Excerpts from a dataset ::
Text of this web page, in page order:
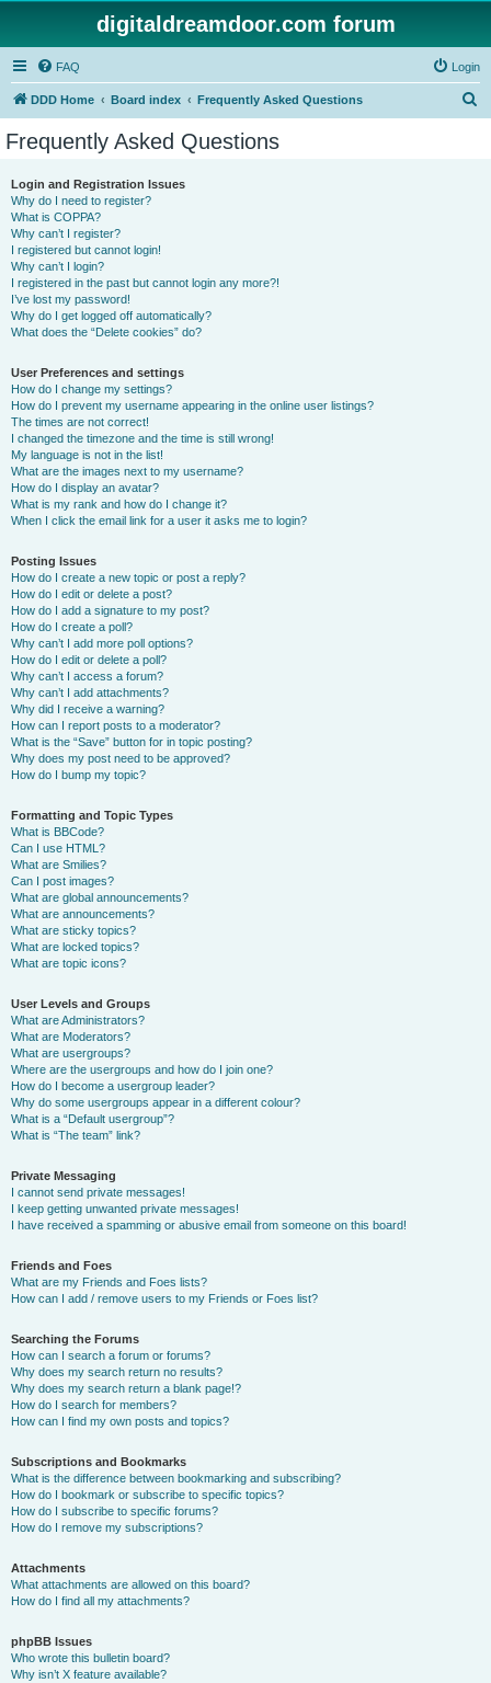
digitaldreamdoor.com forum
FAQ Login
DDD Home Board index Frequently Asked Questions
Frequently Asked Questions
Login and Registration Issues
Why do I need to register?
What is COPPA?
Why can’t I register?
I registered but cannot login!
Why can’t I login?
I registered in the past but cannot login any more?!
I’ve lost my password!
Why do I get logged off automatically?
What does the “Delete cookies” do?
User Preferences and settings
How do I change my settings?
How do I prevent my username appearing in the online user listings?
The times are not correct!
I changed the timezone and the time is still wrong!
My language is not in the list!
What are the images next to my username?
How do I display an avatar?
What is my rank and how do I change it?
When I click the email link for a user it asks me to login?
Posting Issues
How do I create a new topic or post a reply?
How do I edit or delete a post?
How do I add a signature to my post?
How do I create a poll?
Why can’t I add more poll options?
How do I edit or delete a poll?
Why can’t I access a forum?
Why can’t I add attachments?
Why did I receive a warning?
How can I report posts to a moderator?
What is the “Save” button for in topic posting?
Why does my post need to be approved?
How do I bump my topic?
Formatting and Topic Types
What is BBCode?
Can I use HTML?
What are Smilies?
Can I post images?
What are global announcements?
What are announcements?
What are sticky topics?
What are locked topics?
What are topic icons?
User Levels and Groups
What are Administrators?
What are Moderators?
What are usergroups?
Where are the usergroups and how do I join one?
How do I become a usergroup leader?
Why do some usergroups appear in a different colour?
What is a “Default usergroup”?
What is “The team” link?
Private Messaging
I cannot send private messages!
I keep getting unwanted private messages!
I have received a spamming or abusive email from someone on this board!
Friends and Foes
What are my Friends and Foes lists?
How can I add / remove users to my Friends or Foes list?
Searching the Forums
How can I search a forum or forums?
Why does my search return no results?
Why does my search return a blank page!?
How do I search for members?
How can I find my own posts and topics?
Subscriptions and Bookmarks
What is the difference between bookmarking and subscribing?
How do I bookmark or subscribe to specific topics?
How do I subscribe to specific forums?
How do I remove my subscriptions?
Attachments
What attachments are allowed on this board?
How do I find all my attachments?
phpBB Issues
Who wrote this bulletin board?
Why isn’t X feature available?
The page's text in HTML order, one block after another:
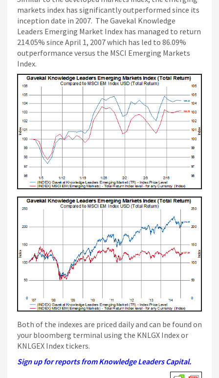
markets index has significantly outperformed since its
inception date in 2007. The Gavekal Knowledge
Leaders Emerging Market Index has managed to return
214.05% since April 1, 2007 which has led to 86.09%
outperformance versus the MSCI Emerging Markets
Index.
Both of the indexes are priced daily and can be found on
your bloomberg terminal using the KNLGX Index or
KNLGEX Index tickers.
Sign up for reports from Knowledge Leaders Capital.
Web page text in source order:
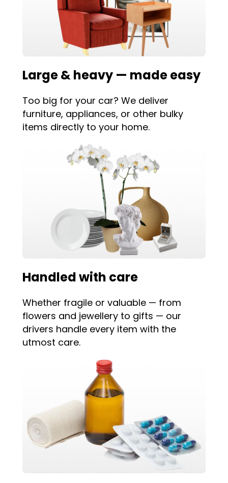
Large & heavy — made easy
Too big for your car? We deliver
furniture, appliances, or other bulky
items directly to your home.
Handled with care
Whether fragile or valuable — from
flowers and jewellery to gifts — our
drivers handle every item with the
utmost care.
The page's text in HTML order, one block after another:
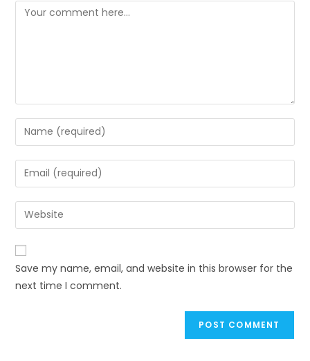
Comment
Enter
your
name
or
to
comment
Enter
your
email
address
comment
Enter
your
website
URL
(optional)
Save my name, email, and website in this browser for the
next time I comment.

WHAT IS BEING ASKED :: The answer must be the lines of the entries above, written out exactly from the first through the one with "What does the", and no pictures.

EXERCISE OUTPUT ::
Text of this web page, in page order:
digitaldreamdoor.com forum
FAQ Login
DDD Home Board index Frequently Asked Questions
Frequently Asked Questions
Login and Registration Issues
Why do I need to register?
What is COPPA?
Why can’t I register?
I registered but cannot login!
Why can’t I login?
I registered in the past but cannot login any more?!
I’ve lost my password!
Why do I get logged off automatically?
What does the “Delete cookies” do?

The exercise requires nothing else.